In the meantime, families like the Aldreinis continue to struggle. Rewan’s father, Mohamed, balances his own health challenges, including diabetes and high blood pressure, while caring for his malnourished child. Despite these hardships, he clings to hope that the conflict will end and that his children can have a chance at normalcy. His story represents the intersection of immediate humanitarian need and long-term genetic risk, underscoring how warfare and deprivation are not only moral and political crises but biological ones as well.
Experts argue that addressing the crisis in Gaza requires comprehensive strategies that combine conflict resolution, nutritional support, healthcare access, and mental health interventions. Lessons from historical famines and genocides show that epigenetic recovery is possible when survivors are provided with stability and adequate care. International organizations, policymakers, and humanitarian agencies have a unique responsibility to intervene, mitigating both the immediate suffering and the intergenerational consequences of war and starvation.
The plight of Rewan and thousands of other children in Gaza highlights the urgent need for global attention. Without decisive action, the region may face a multi-generational health catastrophe, where the legacy of war, malnutrition, and trauma manifests not only in mortality rates but also in genetic vulnerabilities passed down through generations. Researchers stress that addressing environmental, social, and nutritional factors now is essential to preventing a genetic legacy of suffering.
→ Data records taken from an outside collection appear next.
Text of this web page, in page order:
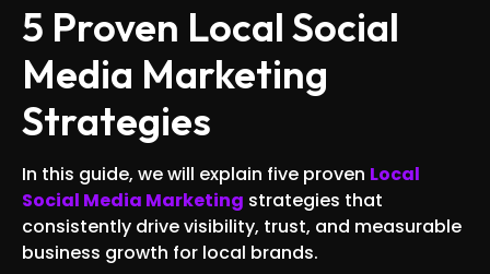
5 Proven Local Social
Media Marketing
Strategies
In this guide, we will explain five proven Local
Social Media Marketing strategies that
consistently drive visibility, trust, and measurable
business growth for local brands.
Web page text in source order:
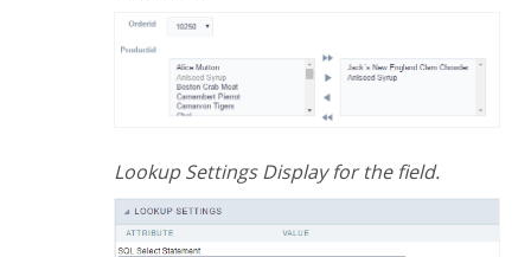
Lookup Settings Display for the field.
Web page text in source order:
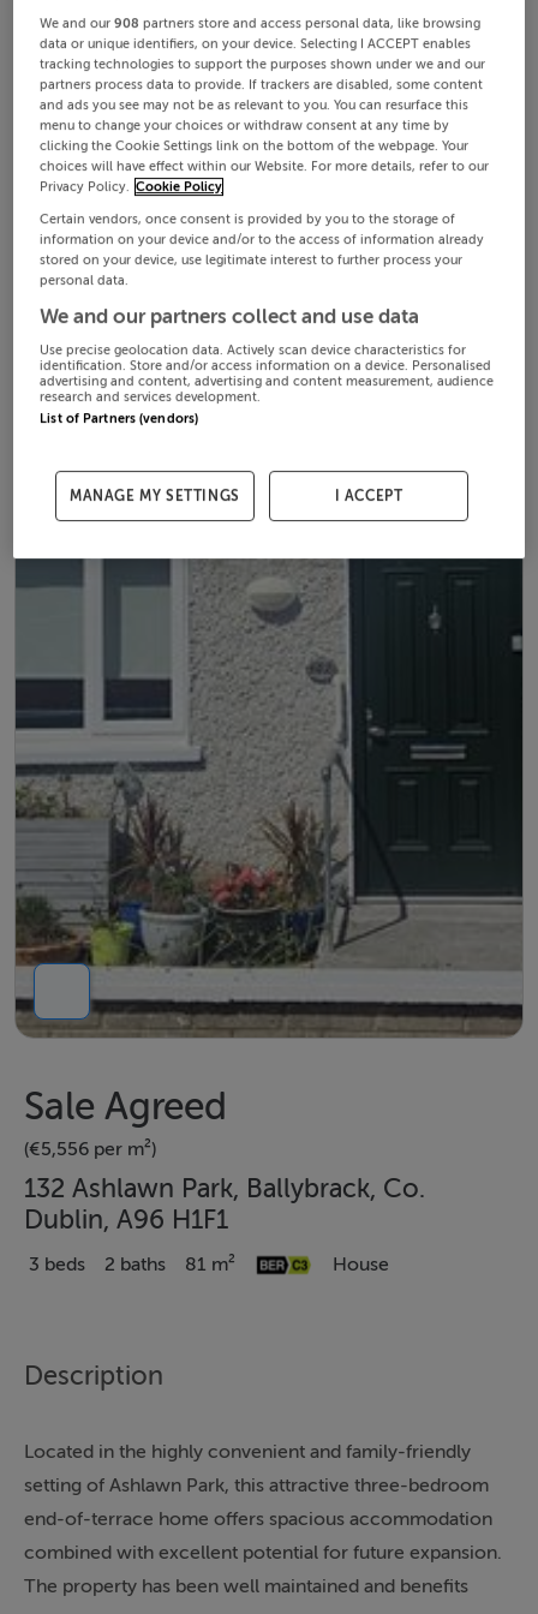
Sale Agreed
(€5,556 per m²)
132 Ashlawn Park, Ballybrack, Co.
Dublin, A96 H1F1
3 beds 2 baths 81 m² House
Description
Located in the highly convenient and family-friendly
setting of Ashlawn Park, this attractive three-bedroom
end-of-terrace home offers spacious accommodation
combined with excellent potential for future expansion.
The property has been well maintained and benefits
We and our908 partners store and access personal data, like browsing
data or unique identifiers, on your device. Selecting I ACCEPT enables
tracking technologies to support the purposes shown under we and our
partners process data to provide. If trackers are disabled, some content
and ads you see may not be as relevant to you. You can resurface this
menu to change your choices or withdraw consent at any time by
clicking the Cookie Settings link on the bottom of the webpage. Your
choices will have effect within our Website. For more details, refer to our
Privacy Policy. Cookie Policy
Certain vendors, once consent is provided by you to the storage of
information on your device and/or to the access of information already
stored on your device, use legitimate interest to further process your
personal data.
We and our partners collect and use data
Use precise geolocation data. Actively scan device characteristics for
identification. Store and/or access information on a device. Personalised
advertising and content, advertising and content measurement, audience
research and services development.
List of Partners (vendors)
MANAGE MY SETTINGS I ACCEPT

The lives of children like Rewan depend on international intervention, peace initiatives, and comprehensive support systems that prioritize both physical survival and long-term genetic health.
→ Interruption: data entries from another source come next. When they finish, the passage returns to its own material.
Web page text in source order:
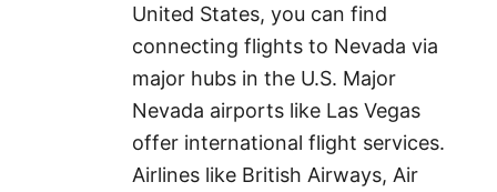
United States, you can find
connecting flights to Nevada via
major hubs in the U.S. Major
Nevada airports like Las Vegas
offer international flight services.
Airlines like British Airways, Air
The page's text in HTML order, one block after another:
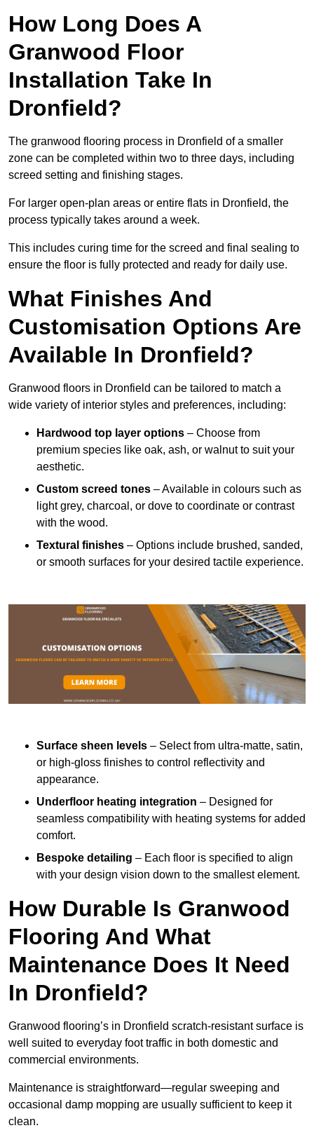
How Long Does A
Granwood Floor
Installation Take In
Dronfield?
The granwood flooring process in Dronfield of a smaller
zone can be completed within two to three days, including
screed setting and finishing stages.
For larger open-plan areas or entire flats in Dronfield, the
process typically takes around a week.
This includes curing time for the screed and final sealing to
ensure the floor is fully protected and ready for daily use.
What Finishes And
Customisation Options Are
Available In Dronfield?
Granwood floors in Dronfield can be tailored to match a
wide variety of interior styles and preferences, including:
Hardwood top layer options – Choose from
premium species like oak, ash, or walnut to suit your
aesthetic.
Custom screed tones – Available in colours such as
light grey, charcoal, or dove to coordinate or contrast
with the wood.
Textural finishes – Options include brushed, sanded,
or smooth surfaces for your desired tactile experience.
Surface sheen levels – Select from ultra-matte, satin,
or high-gloss finishes to control reflectivity and
appearance.
Underfloor heating integration – Designed for
seamless compatibility with heating systems for added
comfort.
Bespoke detailing – Each floor is specified to align
with your design vision down to the smallest element.
How Durable Is Granwood
Flooring And What
Maintenance Does It Need
In Dronfield?
Granwood flooring’s in Dronfield scratch-resistant surface is
well suited to everyday foot traffic in both domestic and
commercial environments.
Maintenance is straightforward—regular sweeping and
occasional damp mopping are usually sufficient to keep it
clean.
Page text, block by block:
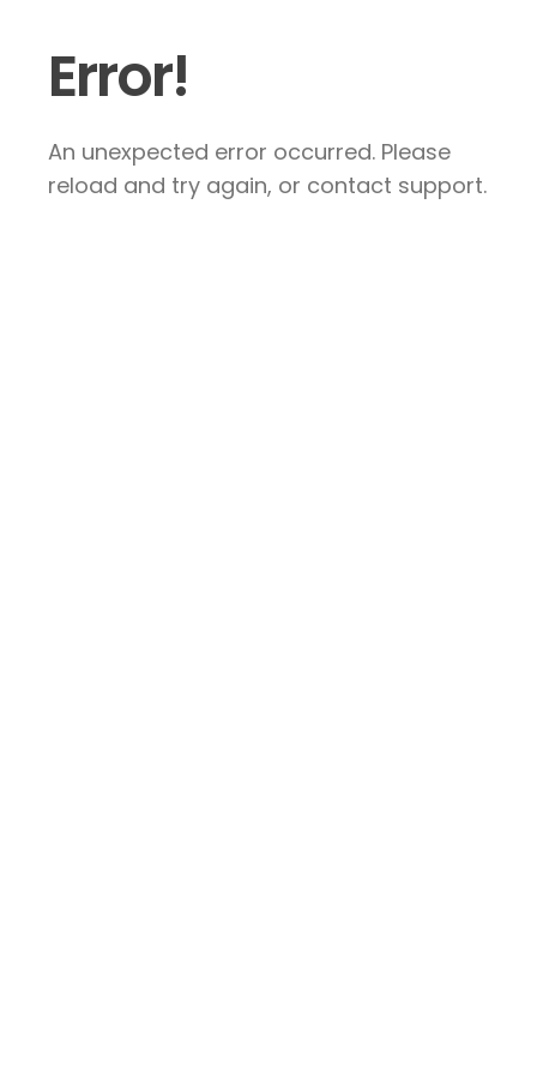
Error!
An unexpected error occurred. Please
reload and try again, or contact support.

In essence, the ongoing crisis in Gaza serves as a stark reminder that modern conflicts extend beyond immediate casualties. The combination of war, starvation, and psychological trauma has the potential to shape the genetic destiny of entire generations. Scientific studies provide clear evidence that epigenetic impacts can endure long after the violence ends, affecting metabolism, immunity, mental health, and reproductive health. Ensuring adequate nutrition, medical care, mental health support, and stable living conditions are critical to reducing the genetic burden imposed by conflict. Children like Rewan embody the stakes: their survival today determines the genetic and health landscape for Gaza’s future.
Immediate action, global awareness, and humanitarian intervention are essential not only to save lives in the present but to safeguard the biological future of Gaza’s children. The ongoing violence and deprivation risk creating a hereditary legacy of suffering, demonstrating that wars leave both visible and invisible scars that may echo for generations. Experts conclude that stopping the conflict, ensuring nutrition, and stabilizing the environment are the only viable measures to prevent irreversible epigenetic damage. Families like the Aldreinis remain on the frontlines of this crisis, embodying both resilience and vulnerability in the face of an unprecedented humanitarian and genetic catastrophe.